### Goal of the exercise:
State the number of lines in the following data that contain the string "plastic", and nothing else.

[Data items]
----------------
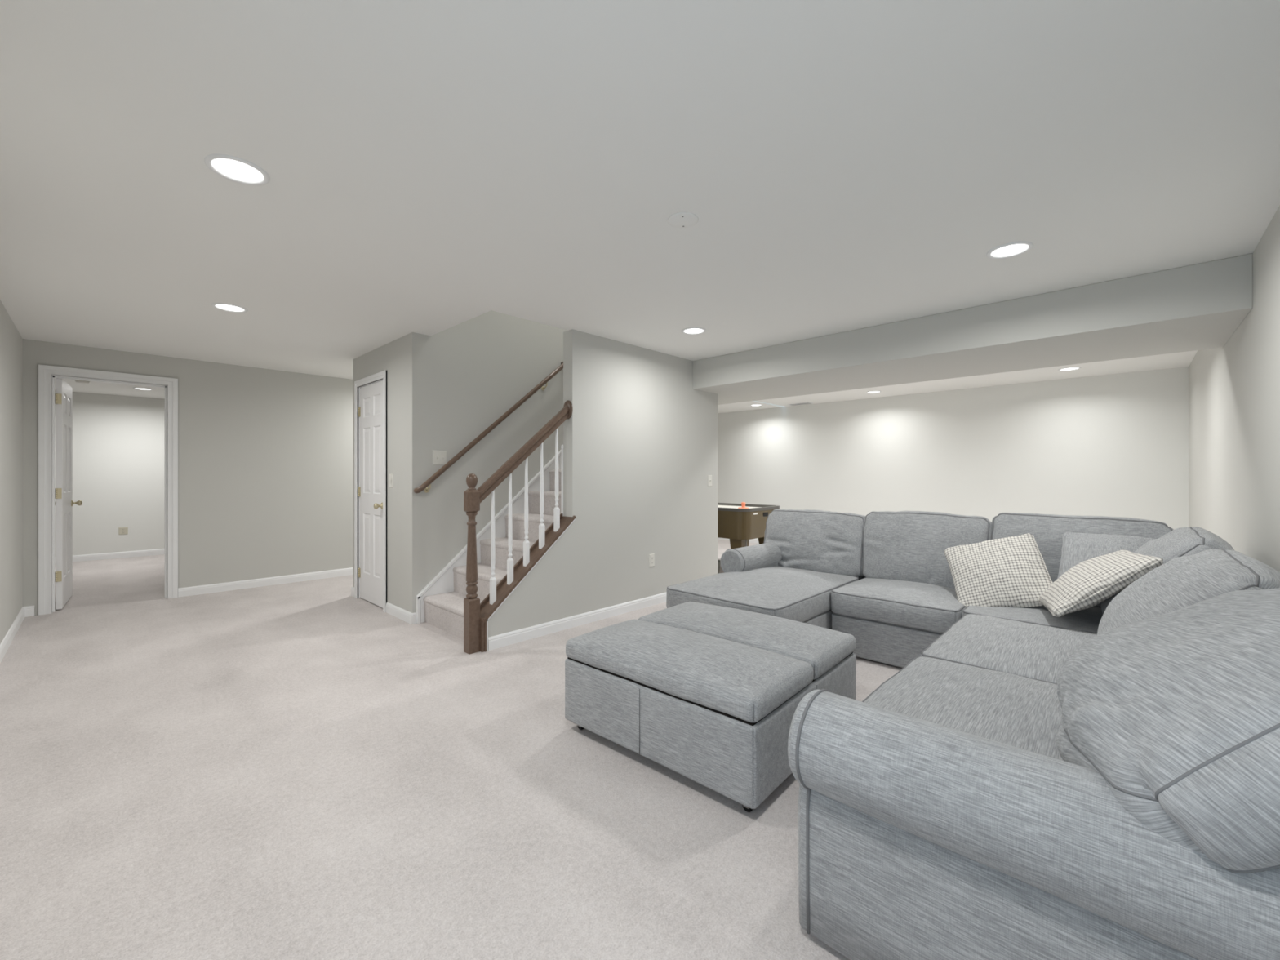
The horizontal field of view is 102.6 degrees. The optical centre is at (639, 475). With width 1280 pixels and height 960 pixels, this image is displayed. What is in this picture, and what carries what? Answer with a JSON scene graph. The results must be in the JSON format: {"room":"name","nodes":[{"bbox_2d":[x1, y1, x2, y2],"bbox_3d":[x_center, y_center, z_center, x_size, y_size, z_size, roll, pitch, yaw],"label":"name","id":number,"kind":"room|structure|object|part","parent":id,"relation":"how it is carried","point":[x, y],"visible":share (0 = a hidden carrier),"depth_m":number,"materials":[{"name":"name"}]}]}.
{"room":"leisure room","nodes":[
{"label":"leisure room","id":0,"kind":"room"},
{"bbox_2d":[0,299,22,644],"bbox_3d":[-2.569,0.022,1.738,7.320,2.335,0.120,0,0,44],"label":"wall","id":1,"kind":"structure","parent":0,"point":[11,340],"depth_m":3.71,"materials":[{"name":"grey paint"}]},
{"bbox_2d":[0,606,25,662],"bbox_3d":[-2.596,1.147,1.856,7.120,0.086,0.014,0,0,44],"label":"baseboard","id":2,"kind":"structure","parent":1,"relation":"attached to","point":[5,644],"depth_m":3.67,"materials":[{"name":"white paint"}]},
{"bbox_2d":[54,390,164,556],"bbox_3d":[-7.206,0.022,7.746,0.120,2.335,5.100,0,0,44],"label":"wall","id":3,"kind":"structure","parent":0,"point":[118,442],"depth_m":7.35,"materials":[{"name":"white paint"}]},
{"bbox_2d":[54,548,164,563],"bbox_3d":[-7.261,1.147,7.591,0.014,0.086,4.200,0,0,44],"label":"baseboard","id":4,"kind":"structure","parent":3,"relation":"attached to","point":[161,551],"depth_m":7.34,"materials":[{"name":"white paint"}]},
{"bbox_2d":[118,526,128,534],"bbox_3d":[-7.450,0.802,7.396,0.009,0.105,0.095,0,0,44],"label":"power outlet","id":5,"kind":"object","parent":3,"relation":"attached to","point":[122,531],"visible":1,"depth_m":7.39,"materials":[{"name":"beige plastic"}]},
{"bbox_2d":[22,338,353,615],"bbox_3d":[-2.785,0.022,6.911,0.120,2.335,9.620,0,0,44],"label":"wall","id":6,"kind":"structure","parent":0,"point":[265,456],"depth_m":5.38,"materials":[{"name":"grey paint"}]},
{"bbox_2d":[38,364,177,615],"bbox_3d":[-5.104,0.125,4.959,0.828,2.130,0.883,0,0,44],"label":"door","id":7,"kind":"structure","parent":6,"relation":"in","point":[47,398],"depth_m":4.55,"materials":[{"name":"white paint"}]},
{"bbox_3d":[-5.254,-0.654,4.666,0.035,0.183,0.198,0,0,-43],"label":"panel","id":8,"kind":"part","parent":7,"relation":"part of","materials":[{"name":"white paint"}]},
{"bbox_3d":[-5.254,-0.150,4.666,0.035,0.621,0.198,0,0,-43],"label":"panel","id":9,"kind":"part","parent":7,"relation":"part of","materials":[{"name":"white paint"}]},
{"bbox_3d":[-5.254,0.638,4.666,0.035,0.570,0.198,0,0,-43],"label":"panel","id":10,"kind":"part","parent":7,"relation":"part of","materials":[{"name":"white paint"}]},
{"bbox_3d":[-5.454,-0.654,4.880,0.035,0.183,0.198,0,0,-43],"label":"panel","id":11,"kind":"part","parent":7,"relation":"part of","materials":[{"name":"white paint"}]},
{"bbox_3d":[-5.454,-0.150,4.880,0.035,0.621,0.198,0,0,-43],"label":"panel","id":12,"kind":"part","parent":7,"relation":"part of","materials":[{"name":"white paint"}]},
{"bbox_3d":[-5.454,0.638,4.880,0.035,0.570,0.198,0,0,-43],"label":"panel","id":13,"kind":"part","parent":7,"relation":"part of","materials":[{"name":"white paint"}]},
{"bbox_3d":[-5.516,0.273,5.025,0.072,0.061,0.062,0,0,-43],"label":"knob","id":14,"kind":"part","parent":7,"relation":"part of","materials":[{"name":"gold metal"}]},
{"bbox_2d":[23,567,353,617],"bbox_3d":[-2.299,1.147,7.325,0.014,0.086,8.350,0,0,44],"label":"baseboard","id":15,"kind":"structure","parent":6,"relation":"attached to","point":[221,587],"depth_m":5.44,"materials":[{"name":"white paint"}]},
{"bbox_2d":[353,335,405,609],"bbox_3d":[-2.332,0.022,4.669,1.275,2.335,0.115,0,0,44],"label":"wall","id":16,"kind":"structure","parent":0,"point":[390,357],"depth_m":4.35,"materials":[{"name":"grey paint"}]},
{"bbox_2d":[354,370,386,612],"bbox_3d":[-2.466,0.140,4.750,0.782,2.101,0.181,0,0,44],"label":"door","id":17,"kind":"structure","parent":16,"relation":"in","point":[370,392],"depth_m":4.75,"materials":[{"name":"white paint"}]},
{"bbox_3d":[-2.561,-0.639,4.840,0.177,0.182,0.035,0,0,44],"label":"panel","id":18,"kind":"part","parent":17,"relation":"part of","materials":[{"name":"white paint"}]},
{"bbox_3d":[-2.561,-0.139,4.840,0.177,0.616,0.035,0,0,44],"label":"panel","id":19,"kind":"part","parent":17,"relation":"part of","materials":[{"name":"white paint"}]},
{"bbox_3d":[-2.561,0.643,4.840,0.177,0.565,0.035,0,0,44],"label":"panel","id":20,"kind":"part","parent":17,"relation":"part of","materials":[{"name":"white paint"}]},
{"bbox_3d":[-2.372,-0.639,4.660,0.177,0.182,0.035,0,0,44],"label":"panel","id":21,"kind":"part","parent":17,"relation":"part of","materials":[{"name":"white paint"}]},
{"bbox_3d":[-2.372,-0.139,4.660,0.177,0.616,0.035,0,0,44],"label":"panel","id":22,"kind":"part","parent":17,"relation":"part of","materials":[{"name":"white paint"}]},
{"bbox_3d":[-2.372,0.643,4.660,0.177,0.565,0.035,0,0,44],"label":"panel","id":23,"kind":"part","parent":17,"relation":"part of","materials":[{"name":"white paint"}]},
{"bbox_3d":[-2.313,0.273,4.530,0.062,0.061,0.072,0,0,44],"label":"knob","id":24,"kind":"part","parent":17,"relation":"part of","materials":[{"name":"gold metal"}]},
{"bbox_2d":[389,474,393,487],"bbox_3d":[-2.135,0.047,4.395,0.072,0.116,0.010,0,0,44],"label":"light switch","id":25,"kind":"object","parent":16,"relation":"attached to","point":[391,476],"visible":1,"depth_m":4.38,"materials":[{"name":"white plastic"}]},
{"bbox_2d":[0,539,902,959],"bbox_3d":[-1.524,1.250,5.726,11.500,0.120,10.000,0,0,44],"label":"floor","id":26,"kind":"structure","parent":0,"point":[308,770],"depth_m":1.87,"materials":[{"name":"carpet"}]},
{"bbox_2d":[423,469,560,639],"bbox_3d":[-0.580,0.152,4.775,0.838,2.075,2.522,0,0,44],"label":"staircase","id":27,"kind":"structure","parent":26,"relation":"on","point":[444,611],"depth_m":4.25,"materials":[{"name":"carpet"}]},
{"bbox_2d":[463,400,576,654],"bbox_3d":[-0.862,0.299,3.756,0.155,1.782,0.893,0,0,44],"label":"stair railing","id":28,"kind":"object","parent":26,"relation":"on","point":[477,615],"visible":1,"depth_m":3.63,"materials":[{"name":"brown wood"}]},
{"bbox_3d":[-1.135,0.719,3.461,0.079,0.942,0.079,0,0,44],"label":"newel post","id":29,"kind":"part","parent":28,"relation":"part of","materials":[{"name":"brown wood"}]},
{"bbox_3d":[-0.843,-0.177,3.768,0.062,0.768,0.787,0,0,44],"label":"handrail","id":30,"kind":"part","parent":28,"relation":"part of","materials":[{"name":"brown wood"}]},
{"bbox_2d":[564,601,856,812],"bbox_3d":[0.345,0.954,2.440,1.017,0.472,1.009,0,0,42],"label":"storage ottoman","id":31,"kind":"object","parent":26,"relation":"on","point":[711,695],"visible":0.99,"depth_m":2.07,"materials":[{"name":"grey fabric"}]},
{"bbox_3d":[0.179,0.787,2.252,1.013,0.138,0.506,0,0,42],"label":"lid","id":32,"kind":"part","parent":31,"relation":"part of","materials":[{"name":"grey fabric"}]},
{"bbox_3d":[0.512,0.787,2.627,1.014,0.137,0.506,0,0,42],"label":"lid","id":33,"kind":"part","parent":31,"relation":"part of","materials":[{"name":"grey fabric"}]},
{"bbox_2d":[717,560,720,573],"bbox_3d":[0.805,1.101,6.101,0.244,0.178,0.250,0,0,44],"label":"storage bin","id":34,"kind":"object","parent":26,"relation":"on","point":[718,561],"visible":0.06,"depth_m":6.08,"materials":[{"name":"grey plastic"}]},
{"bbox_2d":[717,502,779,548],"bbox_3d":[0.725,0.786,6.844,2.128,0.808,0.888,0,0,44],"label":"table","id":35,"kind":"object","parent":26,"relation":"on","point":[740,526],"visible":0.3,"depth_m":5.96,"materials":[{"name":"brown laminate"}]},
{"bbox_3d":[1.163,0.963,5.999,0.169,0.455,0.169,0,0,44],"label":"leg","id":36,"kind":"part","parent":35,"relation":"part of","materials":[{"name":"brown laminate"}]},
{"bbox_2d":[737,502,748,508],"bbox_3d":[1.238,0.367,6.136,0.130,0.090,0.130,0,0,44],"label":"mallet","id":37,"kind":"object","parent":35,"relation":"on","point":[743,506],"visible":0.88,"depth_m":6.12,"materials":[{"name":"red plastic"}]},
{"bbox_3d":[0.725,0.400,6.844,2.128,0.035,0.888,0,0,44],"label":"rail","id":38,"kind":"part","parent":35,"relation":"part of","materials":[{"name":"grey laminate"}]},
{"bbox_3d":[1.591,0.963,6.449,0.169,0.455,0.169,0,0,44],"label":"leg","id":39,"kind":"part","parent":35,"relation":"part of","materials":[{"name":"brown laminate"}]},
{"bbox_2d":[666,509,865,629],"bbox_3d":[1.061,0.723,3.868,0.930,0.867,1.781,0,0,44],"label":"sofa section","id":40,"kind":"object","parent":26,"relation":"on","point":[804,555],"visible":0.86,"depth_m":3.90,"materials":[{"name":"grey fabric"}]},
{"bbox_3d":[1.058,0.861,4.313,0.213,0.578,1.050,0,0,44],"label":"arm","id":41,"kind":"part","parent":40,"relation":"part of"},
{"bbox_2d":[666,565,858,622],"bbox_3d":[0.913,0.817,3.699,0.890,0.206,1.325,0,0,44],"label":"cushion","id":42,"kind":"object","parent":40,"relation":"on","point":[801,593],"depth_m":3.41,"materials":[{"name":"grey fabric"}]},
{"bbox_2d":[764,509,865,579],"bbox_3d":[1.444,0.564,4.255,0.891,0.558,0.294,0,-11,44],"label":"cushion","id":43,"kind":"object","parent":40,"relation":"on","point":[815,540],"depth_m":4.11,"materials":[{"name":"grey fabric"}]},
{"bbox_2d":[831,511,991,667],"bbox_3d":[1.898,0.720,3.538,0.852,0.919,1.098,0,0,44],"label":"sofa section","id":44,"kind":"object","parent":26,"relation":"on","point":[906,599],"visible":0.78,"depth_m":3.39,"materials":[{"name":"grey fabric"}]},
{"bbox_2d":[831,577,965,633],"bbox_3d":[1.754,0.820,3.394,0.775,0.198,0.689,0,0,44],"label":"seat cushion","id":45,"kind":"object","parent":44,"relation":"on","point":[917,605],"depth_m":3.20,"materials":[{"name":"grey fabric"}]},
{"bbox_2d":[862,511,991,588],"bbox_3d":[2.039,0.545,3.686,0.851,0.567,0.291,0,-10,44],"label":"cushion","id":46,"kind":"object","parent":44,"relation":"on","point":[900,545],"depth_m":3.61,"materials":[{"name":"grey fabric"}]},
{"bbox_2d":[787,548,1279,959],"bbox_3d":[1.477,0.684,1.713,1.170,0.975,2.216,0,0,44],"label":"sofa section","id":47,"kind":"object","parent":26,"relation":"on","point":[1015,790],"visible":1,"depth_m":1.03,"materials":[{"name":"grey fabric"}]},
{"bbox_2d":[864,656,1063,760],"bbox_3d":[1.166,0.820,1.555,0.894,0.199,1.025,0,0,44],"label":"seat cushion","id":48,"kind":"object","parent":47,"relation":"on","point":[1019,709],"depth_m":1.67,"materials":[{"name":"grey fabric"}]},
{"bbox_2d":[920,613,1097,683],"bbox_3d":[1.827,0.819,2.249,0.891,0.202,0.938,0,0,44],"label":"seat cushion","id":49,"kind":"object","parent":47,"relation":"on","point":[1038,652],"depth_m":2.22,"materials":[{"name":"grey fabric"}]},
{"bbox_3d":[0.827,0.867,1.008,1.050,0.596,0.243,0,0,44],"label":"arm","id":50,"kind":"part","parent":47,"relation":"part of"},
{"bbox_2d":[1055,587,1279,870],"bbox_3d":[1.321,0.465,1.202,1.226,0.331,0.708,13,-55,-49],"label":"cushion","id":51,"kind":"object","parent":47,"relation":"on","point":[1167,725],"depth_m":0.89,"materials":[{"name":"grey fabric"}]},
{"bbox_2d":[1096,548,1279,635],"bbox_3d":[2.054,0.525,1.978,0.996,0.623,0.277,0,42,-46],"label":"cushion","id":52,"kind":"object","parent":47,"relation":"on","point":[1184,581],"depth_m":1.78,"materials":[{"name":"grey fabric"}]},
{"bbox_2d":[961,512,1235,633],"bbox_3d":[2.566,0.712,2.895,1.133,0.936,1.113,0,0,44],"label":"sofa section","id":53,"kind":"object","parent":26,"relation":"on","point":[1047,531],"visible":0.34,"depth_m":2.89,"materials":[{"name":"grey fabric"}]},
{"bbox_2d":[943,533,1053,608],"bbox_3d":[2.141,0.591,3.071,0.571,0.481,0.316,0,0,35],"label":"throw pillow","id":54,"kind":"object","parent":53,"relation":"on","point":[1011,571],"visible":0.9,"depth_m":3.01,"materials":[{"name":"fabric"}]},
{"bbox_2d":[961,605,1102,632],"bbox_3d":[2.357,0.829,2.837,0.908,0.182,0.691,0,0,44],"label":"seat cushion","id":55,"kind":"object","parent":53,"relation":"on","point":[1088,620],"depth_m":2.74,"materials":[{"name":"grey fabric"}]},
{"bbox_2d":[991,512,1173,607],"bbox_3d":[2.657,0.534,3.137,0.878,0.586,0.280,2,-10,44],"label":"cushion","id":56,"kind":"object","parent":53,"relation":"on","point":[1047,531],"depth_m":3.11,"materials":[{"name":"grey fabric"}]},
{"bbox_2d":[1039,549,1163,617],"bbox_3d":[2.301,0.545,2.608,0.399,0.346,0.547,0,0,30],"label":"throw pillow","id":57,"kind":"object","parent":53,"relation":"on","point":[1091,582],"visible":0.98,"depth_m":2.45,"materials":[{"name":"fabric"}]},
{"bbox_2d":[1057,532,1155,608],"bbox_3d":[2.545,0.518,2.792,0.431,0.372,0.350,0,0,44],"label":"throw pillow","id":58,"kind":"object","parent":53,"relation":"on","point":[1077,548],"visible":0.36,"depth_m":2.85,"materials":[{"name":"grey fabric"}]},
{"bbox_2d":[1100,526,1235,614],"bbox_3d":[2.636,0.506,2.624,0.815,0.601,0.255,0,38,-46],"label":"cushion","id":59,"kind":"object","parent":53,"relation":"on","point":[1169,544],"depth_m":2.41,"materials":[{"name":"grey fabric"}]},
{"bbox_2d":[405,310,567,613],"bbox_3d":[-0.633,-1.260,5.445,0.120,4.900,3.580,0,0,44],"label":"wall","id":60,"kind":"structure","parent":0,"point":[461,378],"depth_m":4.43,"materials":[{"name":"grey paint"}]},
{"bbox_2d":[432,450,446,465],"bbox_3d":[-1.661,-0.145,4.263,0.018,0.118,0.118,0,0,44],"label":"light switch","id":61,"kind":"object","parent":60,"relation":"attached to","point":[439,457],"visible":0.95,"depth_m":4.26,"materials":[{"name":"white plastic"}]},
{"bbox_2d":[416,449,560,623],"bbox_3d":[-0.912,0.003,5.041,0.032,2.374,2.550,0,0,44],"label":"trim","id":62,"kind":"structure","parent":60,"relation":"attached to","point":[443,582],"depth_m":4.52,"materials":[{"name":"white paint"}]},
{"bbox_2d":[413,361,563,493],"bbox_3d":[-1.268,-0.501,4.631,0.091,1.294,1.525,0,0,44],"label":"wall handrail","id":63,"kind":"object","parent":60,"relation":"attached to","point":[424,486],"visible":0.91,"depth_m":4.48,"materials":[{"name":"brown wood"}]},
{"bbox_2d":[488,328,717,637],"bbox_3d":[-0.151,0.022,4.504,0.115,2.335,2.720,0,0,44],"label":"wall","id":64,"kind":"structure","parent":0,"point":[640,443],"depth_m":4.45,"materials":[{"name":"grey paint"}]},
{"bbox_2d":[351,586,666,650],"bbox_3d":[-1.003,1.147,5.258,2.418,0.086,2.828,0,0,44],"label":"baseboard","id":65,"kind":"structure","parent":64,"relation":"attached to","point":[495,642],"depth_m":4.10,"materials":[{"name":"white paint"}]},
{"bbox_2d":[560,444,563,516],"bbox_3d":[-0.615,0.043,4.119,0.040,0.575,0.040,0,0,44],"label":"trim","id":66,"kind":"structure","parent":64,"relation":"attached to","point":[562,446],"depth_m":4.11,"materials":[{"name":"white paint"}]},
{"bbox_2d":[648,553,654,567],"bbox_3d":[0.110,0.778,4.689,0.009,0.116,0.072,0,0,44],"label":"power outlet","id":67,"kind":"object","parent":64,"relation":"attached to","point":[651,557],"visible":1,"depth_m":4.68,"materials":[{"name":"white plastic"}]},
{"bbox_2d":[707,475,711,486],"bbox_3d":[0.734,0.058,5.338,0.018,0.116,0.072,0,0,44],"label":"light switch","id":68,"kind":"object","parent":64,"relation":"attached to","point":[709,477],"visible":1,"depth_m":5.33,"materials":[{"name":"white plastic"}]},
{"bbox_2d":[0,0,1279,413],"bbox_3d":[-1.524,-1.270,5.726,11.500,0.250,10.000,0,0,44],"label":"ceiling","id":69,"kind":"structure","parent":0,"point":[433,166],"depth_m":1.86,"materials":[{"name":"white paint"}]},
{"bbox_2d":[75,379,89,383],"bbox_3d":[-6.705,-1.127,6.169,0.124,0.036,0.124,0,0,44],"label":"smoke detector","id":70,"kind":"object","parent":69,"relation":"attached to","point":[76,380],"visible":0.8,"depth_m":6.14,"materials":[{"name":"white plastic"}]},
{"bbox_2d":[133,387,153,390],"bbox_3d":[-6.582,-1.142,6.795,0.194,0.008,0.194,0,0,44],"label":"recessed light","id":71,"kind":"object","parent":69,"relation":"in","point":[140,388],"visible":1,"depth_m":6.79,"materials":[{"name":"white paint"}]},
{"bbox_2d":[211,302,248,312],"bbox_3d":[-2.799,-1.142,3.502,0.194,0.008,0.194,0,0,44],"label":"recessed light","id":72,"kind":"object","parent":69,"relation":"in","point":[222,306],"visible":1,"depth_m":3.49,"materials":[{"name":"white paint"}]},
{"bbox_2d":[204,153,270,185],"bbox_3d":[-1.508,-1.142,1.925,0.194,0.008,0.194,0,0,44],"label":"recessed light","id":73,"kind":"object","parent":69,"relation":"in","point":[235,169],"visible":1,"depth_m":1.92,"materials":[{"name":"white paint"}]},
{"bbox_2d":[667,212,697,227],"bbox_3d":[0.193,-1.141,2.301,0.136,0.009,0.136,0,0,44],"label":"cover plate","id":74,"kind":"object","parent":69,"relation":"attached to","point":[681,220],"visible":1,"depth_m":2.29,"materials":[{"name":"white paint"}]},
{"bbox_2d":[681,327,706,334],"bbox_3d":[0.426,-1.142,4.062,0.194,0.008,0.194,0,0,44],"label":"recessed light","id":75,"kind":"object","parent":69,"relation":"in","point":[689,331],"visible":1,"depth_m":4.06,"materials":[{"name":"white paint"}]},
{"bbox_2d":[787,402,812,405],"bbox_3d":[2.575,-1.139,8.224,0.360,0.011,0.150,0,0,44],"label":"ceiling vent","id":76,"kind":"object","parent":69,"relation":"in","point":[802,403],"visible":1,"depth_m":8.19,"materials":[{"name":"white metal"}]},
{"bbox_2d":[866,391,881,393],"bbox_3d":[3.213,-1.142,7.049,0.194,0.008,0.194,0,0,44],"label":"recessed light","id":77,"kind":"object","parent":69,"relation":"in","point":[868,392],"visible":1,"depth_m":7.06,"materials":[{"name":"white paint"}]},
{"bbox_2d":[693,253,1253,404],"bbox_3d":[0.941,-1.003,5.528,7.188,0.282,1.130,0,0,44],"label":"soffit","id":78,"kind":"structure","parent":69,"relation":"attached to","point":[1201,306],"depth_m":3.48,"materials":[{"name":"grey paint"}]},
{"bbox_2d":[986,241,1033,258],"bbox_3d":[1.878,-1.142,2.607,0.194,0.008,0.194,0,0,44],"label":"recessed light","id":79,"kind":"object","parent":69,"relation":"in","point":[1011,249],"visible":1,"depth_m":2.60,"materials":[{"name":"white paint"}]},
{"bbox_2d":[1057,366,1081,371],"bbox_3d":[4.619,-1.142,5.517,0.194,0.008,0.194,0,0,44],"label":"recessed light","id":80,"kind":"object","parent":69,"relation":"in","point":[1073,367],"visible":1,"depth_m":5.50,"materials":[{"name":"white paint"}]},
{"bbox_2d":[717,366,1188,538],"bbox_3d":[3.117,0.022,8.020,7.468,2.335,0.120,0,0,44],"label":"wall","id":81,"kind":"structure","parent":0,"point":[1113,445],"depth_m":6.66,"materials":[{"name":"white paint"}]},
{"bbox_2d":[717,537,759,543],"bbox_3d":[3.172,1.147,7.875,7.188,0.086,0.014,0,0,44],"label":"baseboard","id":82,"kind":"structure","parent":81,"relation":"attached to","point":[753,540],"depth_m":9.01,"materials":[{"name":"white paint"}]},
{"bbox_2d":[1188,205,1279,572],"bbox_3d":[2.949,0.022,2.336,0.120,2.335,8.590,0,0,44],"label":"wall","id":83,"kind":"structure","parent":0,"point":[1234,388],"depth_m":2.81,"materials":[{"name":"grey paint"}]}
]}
----------------
### Solution to the problem:
8